Pictures of nomadic boys with Nato-roasted skin almost never appear in the press or on television; neither do the after-effects of British thermobaric weapons, or ”vacuum bombs”, designed to suck the air out of human lungs. Instead full pages mourn and celebrate a British military intelligence agent, because she happened to be a 26-year-old woman, the first to die in Afghanistan.

Baha Mousa, tortured to death by British soldiers, was also 26 years old. But he is different. His father, Dawood, says that the way the ministry of defence has behaved towards his son’s death convinces him that the British government regards the lives of others as ”cheap”. And he is right.

South Africa takes an unacceptable risk
For small farmers all over the world, genetically modified (GM) seeds have been a disaster. In promoting GM and government subsidies for patented seeds huge, mostly American, multicorporations, have overseen the slow death of natural agriculture. Faced with this ”agripower”, untold numbers of farmers in India have lost their livelihood and taken their own lives.

In Europe cultivating GM crops faces a ban because it poses, say scientists, ”unacceptable risks”. A strain of GM maize has been banned outright in several European countries and is not grown at all in Britain. Studies show how the chemicals produced by these crops can contaminate the environment and the food we eat.

Why, then, is South Africa the only country within the South African Development Community growing GM maize, cotton and soya? Why is South Africa’s food industry already saturated with GM products which British supermarkets refuse to stock? Mariam Mayet of the African Centre of Biosafety says: ”When South Africa passed GMO legislation in 1997, most people weren’t aware of how contentious the technology would become — Everything is contaminated and, to make matters worse, labelling of GM content is not mandatory.”

South Africa has concluded trade agreements with mighty corporations, such as Monsanto, which promote the subsidisation of patented seeds. Small farmers are bound into an export-only system, abandoning subsistence agriculture — without having been warned of the dangers.

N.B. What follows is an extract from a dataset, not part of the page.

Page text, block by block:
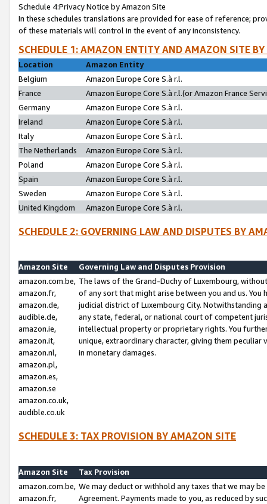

”It all looks very nice on paper,” says Mayet, ”but it is a clever ploy to get access to people’s land. Small-scale farmers who sign up for GM deals quickly lose control over seed management, production and eventually their land. This means they lose control over food sovereignty.”

”Food sovereignty” means the most basic human right to feed and sustain ourselves. One reason food prices are climbing all over the world is the market grip of corporations such as Monsanto, Dow and Cargill, the world’s biggest grain company. Another reason is the huge subsidy that the rich world’s agripower gets from governments, notably in the US and Europe — subsidies that are damned as heresy when developing governments dare to legislate protection of their own food supply.

Such hypocrisy defines the way those who make the policies of the rich world regard the rest of humanity. For South Africa the prospect is the eventual loss of all home subsistence production. That can means hunger and worse — unless someone says no.